華麗なる獣と復讐も兼ねた日常生活 | ナノ


▼ Recollections:彼と、【2】

 

 その本を開いたのは偶然だった。そう、たまたま、無意識に、知らぬうちに、気付けば、だなんて、なんとでも形容できる形で、本当に偶然に開いたその本の中身を、生涯忘れることは無いだろう。

 柔らかな光が射す、図書館の奥から三番目の棚。
 彼女の指定席だった窓側の席は快適で、柔らかな光はちょうどよく注がれていた。たとえ暑い真夏日だろうと、この図書館の温度はいつも涼やかで快適だったのだ。
 いつも通り、日課の図書館通いが終わるまであと30分。最後の一冊に手を伸ばしかけて、その横に手に取った覚えのない、真っ白な表紙の本を見つけた。
 それはタイトルも何もない、真っ白な表紙に百ページ近い紙がはさまれているだけの、少し古びた書籍。こんな本を手に取った覚えはなかった。
 そうなると、自分が本を読んでいるときに誰かが置いた本だろう。だけどそれは、人の多い昼時ならそう思えるけど、ひとが全くいない午後の時間にはどう考えてもあり得なかった。

「『貴方が為の物語』?」

 中身を開くと真っ先に出てきた文字。

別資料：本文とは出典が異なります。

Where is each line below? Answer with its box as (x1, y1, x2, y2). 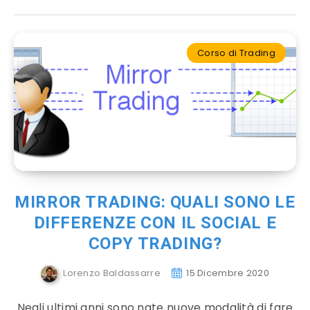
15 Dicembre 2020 (186, 266, 270, 280)
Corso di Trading (197, 46, 275, 60)
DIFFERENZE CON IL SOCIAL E (33, 213, 277, 232)
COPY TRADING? (88, 234, 222, 253)
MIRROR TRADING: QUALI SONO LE (15, 192, 295, 212)
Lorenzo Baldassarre (63, 266, 161, 280)
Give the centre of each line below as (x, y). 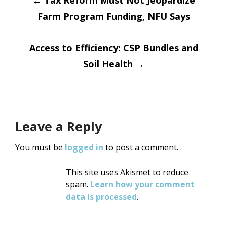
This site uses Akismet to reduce (127, 172)
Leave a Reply (59, 126)
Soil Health (109, 64)
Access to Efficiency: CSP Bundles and (113, 48)
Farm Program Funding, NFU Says (113, 16)
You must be (40, 147)
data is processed (101, 197)
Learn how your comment (142, 184)
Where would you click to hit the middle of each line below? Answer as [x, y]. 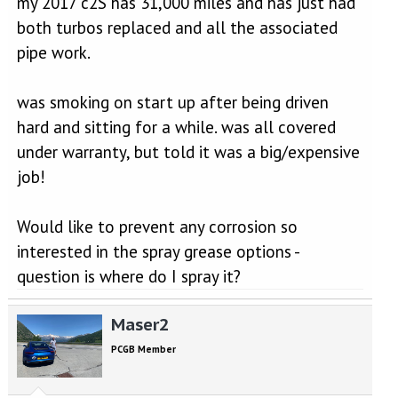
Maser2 [139, 324]
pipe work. [53, 52]
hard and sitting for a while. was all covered [176, 127]
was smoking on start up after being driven [172, 102]
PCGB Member [143, 349]
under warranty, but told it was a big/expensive [188, 151]
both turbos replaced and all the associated [177, 27]
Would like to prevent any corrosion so [157, 226]
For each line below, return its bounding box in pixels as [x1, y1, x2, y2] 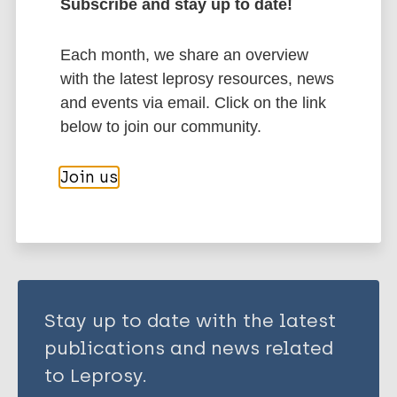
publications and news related [44, 336, 333, 359]
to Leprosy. [44, 363, 147, 386]
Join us [59, 167, 118, 187]
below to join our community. [59, 118, 261, 136]
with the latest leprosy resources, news [59, 70, 334, 88]
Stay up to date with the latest [44, 308, 336, 331]
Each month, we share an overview [59, 46, 308, 64]
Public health [168, 49, 279, 68]
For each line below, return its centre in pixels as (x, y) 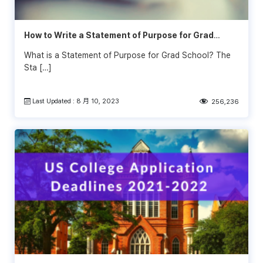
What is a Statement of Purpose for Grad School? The (127, 55)
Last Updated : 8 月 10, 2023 (75, 101)
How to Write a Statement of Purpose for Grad (119, 35)
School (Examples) (62, 47)
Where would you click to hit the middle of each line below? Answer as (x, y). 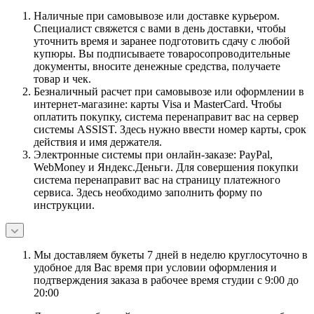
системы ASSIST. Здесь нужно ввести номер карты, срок (170, 129)
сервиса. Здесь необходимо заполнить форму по (148, 192)
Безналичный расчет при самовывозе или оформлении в (169, 91)
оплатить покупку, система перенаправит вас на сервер (166, 116)
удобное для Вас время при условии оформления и (155, 267)
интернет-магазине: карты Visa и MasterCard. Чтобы (158, 104)
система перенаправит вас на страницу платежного (157, 179)
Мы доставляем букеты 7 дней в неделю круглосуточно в (171, 254)
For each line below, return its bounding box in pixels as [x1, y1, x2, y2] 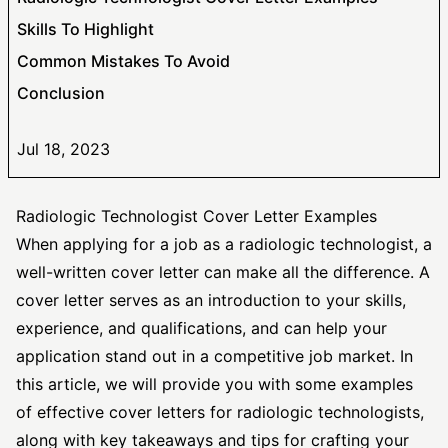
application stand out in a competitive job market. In [16, 346, 413, 366]
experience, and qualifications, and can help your [16, 318, 387, 338]
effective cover [37, 402, 152, 422]
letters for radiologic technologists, [152, 402, 424, 422]
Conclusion [17, 83, 105, 103]
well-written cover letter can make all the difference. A [16, 262, 430, 282]
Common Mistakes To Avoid [17, 51, 230, 71]
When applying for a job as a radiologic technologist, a [16, 234, 432, 254]
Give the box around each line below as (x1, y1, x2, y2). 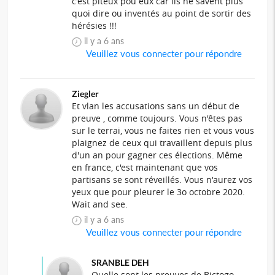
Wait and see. (72, 198, 128, 210)
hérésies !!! (72, 19, 117, 31)
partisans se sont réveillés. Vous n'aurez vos (72, 173, 253, 185)
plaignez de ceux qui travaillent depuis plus (72, 136, 253, 149)
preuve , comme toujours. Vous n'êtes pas (72, 112, 243, 124)
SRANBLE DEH (91, 257, 149, 268)
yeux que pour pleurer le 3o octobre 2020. (72, 185, 246, 198)
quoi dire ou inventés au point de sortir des (72, 7, 252, 19)
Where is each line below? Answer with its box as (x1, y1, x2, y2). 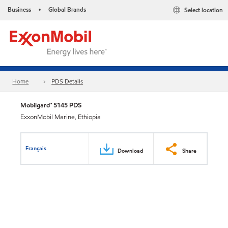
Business (8, 5, 31, 14)
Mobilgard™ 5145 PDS (20, 100, 81, 110)
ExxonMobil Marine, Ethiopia (20, 112, 101, 122)
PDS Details (51, 77, 83, 86)
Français (25, 144, 47, 152)
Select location (184, 6, 223, 15)
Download (118, 146, 143, 155)
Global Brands (48, 5, 86, 14)
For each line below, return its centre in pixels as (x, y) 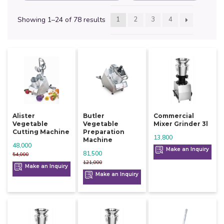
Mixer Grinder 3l (180, 124)
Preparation (103, 132)
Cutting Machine (41, 132)
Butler (93, 116)
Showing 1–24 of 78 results (61, 20)
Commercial (173, 116)
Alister (24, 116)
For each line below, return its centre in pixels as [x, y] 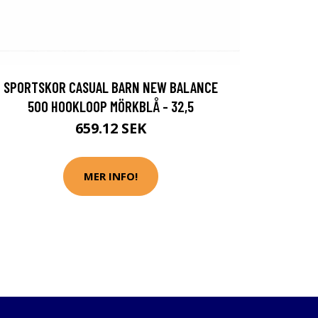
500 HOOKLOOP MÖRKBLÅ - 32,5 [111, 106]
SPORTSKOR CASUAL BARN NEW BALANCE [111, 87]
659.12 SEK [111, 128]
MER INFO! [111, 176]
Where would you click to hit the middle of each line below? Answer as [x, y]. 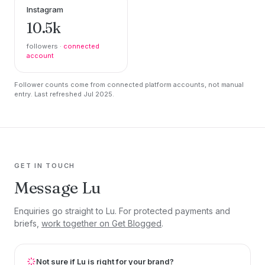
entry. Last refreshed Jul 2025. [64, 94]
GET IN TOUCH [45, 165]
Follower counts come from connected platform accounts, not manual [129, 84]
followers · [45, 46]
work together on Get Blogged [101, 223]
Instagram [45, 9]
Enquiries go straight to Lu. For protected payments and [122, 211]
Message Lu [58, 187]
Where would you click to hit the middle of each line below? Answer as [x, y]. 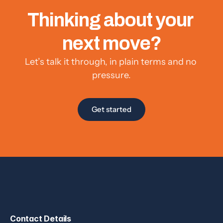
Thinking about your [110, 20]
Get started [111, 109]
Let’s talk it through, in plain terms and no [111, 62]
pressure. [111, 75]
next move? [111, 43]
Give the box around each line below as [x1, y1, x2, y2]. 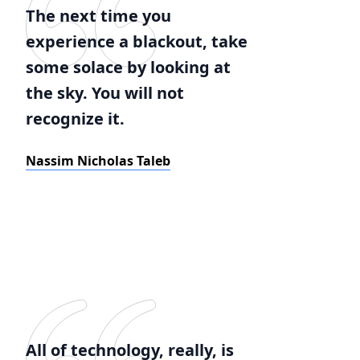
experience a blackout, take [26, 31, 247, 52]
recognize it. [26, 108, 125, 129]
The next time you [26, 5, 171, 27]
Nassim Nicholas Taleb [26, 152, 170, 170]
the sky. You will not [26, 82, 184, 104]
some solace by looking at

それは単調で、特に違和感のない書体で印刷されたものだ。
 だけどどこか、何時の日だったか聞いたことのある様な気がして、その文字をなぞってから次のページを捲った。
 物語は実際にあった、ひとりの女性を主軸に、アフリカでの日々と、彼女を取り巻く男、戦争、悲しみが描かれていた。それは実に素朴で、胸を打つものがあった。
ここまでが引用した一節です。